Sidney Harman’s Family Committed to Newsweek, Daily Beast

Nicholas Kamm/AFP/Getty Images

"We will carry on, though we will greatly miss his passionate enthusiasm and belief in the venture,” says Barry Diller, chairman and CEO of IAC.

NEW YORK – After the death of Sidney Harman, his family will retain his 50% stake in a joint venture that consists of Newsweek and IAC’s The Daily Beast, the Wall Street Journal reported.

Harman had pledged to absorb tens of millions of dollars in losses while Newsweek was looking to improve its finances, most recently by combining with the Daily Beast, the paper highlighted. Some observers had wondered what was going to happen after he died on Tuesday at age 92 after a recent diagnosis of acute myeloid leukemia.

"The Harman family will retain its 50% interest and are totally committed to active participation and enthusiastic support," the Journal quoted Harman's attorney Robert Barnett as saying.

IAC chairman and CEO Barry Diller said Harman told him of his illness three weeks ago, and the Harman family wanted the partnership to continue "in all events." Said Diller: "We will carry on, though we will greatly miss his passionate enthusiasm and belief in the venture."

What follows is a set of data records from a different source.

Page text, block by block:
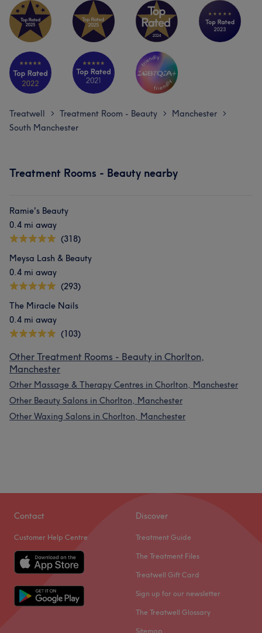
Treatwell > Treatment Room - Beauty > Manchester >
South Manchester
Treatment Rooms - Beauty nearby
Ramie's Beauty
0.4 mi away
(318)
Meysa Lash & Beauty
0.4 mi away
(293)
The Miracle Nails
0.4 mi away
(103)
Other Treatment Rooms - Beauty in Chorlton,
Manchester
Other Massage & Therapy Centres in Chorlton, Manchester
Other Beauty Salons in Chorlton, Manchester
Other Waxing Salons in Chorlton, Manchester
Contact
Customer Help Centre
Discover
Treatment Guide
The Treatment Files
Treatwell Gift Card
Sign up for our newsletter
The Treatwell Glossary
Sitemap
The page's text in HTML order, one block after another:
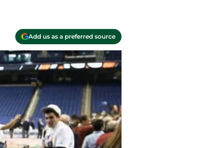
Add us as a preferred source
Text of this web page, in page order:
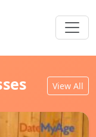
View All
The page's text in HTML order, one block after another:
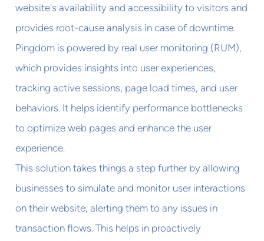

Details on which family members may play a role weren’t immediately clear.

The Journal said that Harman had told the paper in an interview last summer that he didn't have a succession plan at the time, but his wife, former Democratic congresswoman Jane Harman, would not play any role in the news operation "before or after his death." He had added though: "It'd be silly for me not to realize if I get hit by a bus tomorrow or by a jealous husband, I better have a mechanism in place that continues this."

Barnett declined to comment on any stipulations in the Newsweek-Daily Beast merger agreement in the case of Harman's death. "It's not proper to do that on this sad day," he said.

Newsweek’s re-launch under new editor Tina Brown happened last month.